§ Records provided
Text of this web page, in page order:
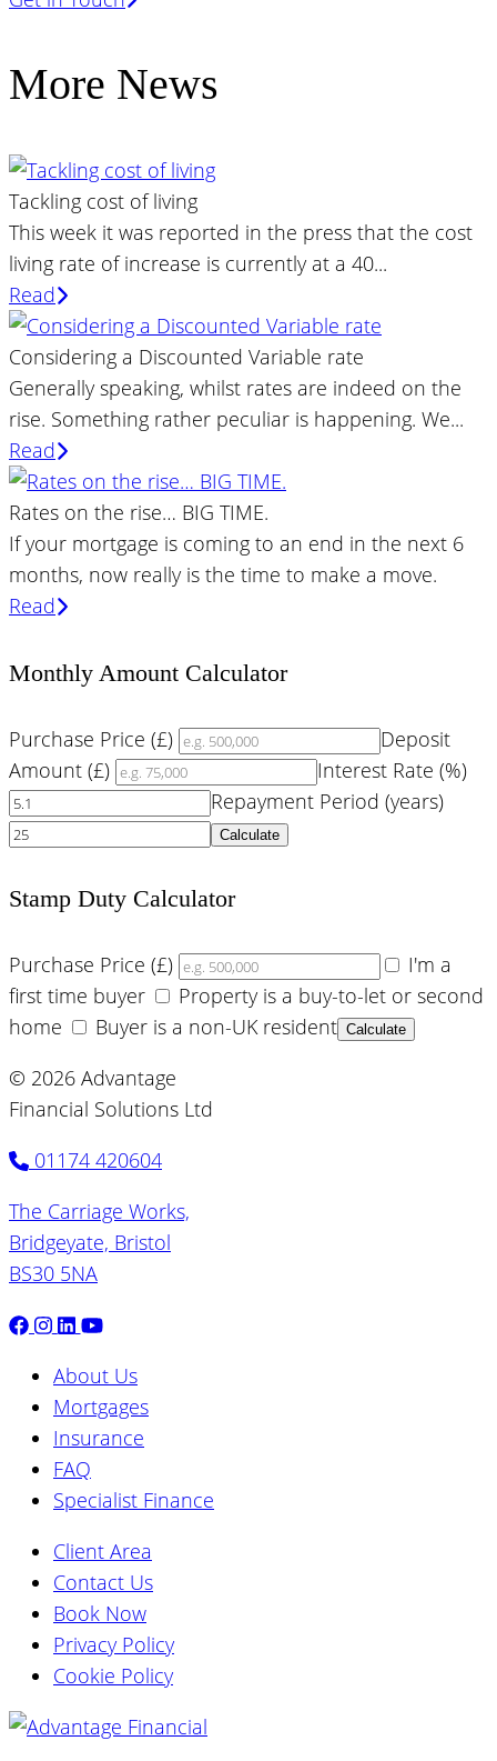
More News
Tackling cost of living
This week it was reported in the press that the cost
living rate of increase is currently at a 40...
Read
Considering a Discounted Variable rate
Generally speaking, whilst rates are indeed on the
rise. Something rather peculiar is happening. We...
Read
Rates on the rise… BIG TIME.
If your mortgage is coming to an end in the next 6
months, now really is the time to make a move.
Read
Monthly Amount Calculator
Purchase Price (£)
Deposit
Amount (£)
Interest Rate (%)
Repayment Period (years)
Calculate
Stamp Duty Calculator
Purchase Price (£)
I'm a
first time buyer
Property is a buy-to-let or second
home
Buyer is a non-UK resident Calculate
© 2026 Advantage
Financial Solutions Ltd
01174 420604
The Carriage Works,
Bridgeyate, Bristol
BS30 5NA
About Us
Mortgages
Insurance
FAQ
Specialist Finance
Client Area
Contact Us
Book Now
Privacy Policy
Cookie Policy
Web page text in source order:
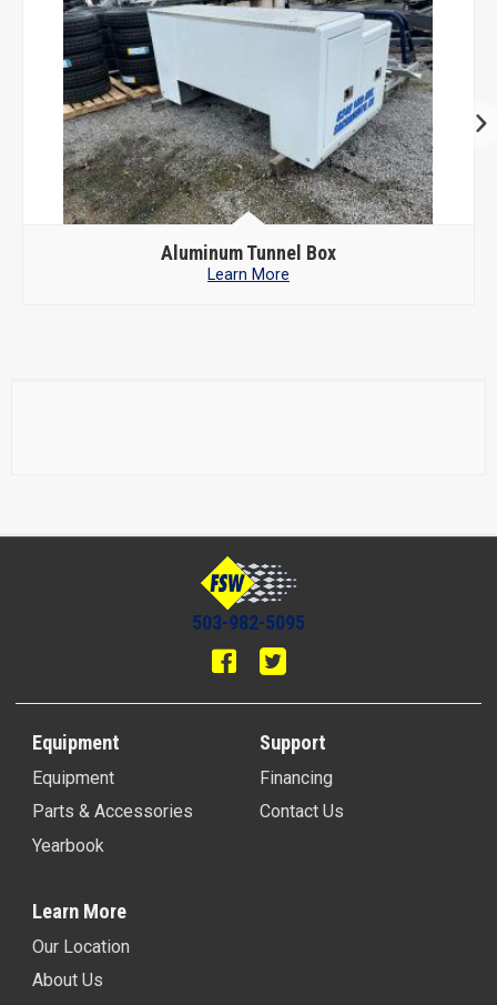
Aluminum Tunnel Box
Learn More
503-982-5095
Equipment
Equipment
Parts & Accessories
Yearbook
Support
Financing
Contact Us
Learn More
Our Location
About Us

§ Exercise details
Leave out the pictures and print each record exactly as it stands.

§ The answer
Text of this web page, in page order:
More News
Tackling cost of living
This week it was reported in the press that the cost
living rate of increase is currently at a 40...
Read
Considering a Discounted Variable rate
Generally speaking, whilst rates are indeed on the
rise. Something rather peculiar is happening. We...
Read
Rates on the rise… BIG TIME.
If your mortgage is coming to an end in the next 6
months, now really is the time to make a move.
Read
Monthly Amount Calculator
Purchase Price (£)
Deposit
Amount (£)
Interest Rate (%)
Repayment Period (years)
Calculate
Stamp Duty Calculator
Purchase Price (£)
I'm a
first time buyer
Property is a buy-to-let or second
home
Buyer is a non-UK resident Calculate
© 2026 Advantage
Financial Solutions Ltd
01174 420604
The Carriage Works,
Bridgeyate, Bristol
BS30 5NA
About Us
Mortgages
Insurance
FAQ
Specialist Finance
Client Area
Contact Us
Book Now
Privacy Policy
Cookie Policy
Web page text in source order:
Aluminum Tunnel Box
Learn More
503-982-5095
Equipment
Equipment
Parts & Accessories
Yearbook
Support
Financing
Contact Us
Learn More
Our Location
About Us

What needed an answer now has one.